Living an inspired life
Jason has committed himself to living a purposeful life – rich with achievement and dreams that keep growing. He recently became engaged and has plans to buy a new home with his fiancé. He has reshaped his mindset and his path to success multiple times, always striving toward doing good for others and putting meaning into each moment.
“For me, when I was diagnosed with muscular dystrophy, it was very difficult and felt like the future might be bleak. But I very quickly realized that I could choose to see muscular dystrophy not as a disability, but as an inspiration to live every day as if it was my last and to make the most of every moment,” Jason says. “I have found out that to have this gift come to you at 13 years old is pretty special.”

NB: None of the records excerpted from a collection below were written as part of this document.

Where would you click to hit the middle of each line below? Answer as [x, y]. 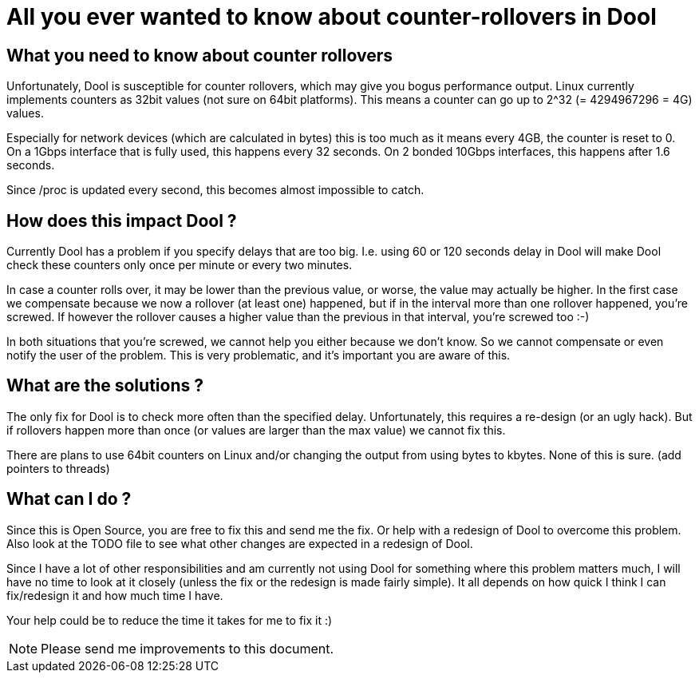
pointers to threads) [58, 468]
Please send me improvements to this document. [188, 648]
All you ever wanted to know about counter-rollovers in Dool [332, 17]
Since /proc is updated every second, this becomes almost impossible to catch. [215, 190]
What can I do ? [69, 499]
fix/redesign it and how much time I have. [115, 595]
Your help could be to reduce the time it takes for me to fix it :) [170, 620]
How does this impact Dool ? [122, 220]
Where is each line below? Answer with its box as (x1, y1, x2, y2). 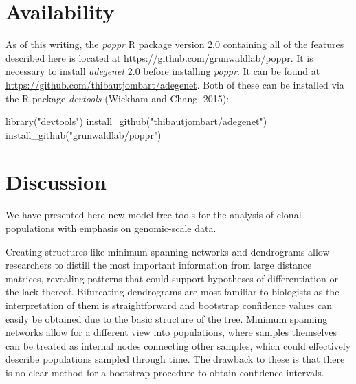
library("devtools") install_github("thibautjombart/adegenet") (5, 114, 267, 128)
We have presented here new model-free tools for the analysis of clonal (5, 207, 302, 222)
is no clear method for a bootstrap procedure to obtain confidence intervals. (5, 365, 324, 379)
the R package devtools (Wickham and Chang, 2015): (5, 91, 230, 105)
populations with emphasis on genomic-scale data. (5, 221, 216, 235)
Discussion (5, 168, 107, 196)
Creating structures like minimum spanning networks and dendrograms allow (5, 244, 330, 258)
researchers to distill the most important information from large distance (5, 258, 312, 272)
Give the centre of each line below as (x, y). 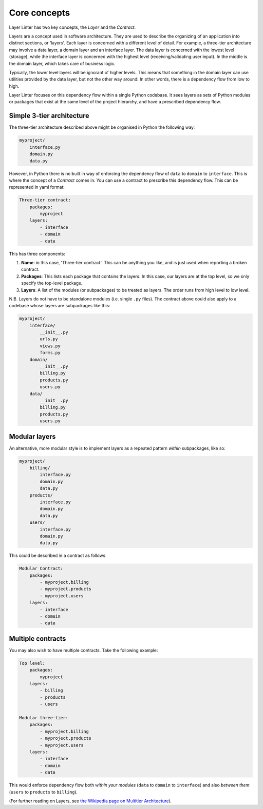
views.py (50, 346)
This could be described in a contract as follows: (58, 555)
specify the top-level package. (52, 283)
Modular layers (32, 436)
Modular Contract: (41, 569)
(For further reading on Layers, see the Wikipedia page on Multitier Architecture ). (90, 801)
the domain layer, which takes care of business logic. (62, 63)
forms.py (50, 353)
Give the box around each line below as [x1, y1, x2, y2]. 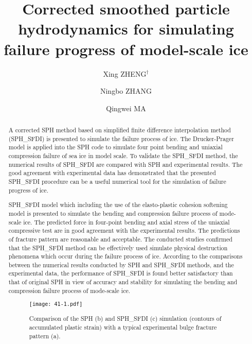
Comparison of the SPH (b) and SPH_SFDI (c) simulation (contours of [29, 314, 222, 323]
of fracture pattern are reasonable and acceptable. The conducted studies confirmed [8, 234, 232, 243]
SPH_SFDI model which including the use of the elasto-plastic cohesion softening [8, 200, 228, 209]
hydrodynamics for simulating [18, 18, 234, 39]
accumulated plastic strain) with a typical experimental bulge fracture [29, 323, 217, 332]
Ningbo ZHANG [100, 85, 152, 96]
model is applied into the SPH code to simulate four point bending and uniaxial [8, 143, 223, 151]
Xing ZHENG [103, 68, 147, 79]
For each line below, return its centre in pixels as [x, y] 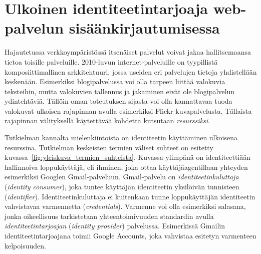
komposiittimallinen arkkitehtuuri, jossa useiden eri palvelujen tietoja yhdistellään [131, 71]
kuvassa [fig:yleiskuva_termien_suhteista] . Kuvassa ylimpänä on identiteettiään [128, 157]
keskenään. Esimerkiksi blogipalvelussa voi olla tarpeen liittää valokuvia [115, 81]
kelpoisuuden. [25, 245]
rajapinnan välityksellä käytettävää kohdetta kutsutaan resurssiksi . [107, 120]
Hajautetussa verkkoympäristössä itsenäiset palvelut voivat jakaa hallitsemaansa [128, 52]
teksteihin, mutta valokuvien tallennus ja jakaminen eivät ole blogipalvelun [120, 91]
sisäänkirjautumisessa [144, 28]
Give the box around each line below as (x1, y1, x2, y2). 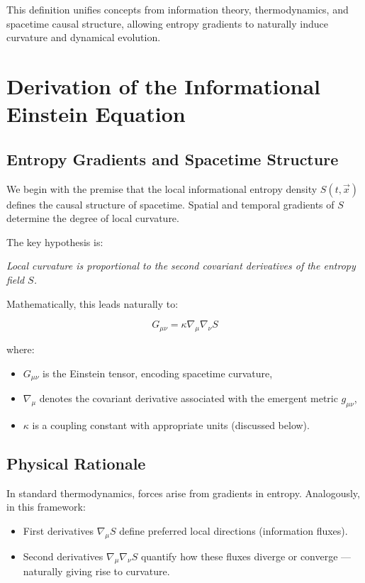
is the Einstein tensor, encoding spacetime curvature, (43, 365, 273, 380)
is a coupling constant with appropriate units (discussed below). (32, 417, 310, 432)
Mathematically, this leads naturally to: (6, 296, 179, 311)
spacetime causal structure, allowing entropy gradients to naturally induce (6, 16, 328, 30)
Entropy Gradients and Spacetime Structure (6, 148, 339, 170)
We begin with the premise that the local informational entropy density (6, 181, 318, 196)
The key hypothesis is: (6, 234, 103, 249)
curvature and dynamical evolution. (6, 30, 161, 45)
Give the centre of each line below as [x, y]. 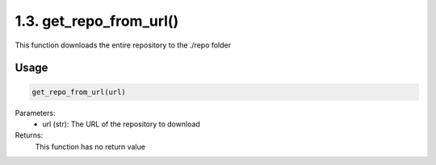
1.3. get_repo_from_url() [97, 21]
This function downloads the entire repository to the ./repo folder [123, 45]
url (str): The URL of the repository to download [122, 124]
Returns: [29, 135]
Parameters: [35, 113]
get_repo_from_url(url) [79, 92]
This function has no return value [90, 146]
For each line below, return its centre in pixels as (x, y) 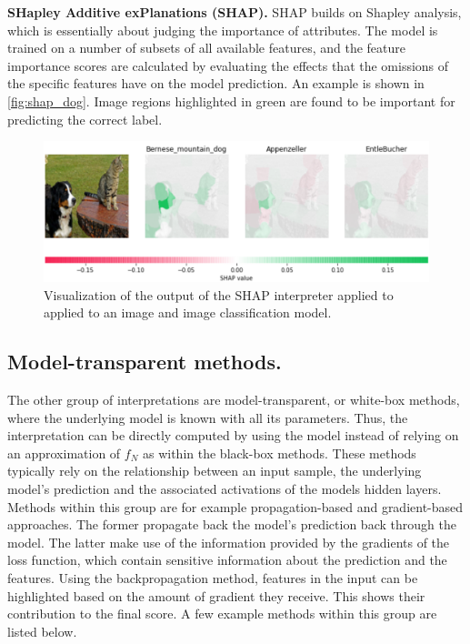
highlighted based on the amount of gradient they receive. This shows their (216, 595)
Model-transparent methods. (145, 362)
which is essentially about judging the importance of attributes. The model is (223, 30)
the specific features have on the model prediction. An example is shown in (216, 83)
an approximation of (64, 453)
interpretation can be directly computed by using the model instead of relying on (233, 435)
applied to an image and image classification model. (188, 312)
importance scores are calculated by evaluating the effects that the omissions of (228, 65)

Jason also shares that now, more than ever, there is reason to have real hope that there will one day be a cure for muscular dystrophy. He champions for legislature that supports funding for research with the belief and hope that a cure is around the corner. “That is one of the most important pieces for someone like me, is to have hope that we can achieve our dreams and do what we want to do with our lives,” he says.
He also imparted an important caveat to achieving those dreams: success doesn’t always look exactly the way that you imagined it, but you can adjust and achieve the version of your dream that feels right for you at each chapter in your life.
For Jason, helping others has created a sense of purpose and meaning in his life. “Every one of us is able to help others, whether we are mobile or otherwise equipped,” he says. “Through our words, our actions, living our best life, with hope and optimism, I think can be a signal that it is possible.”
(Note: MDA does not endorse political campaigns/candidates, elected officials, or political parties.)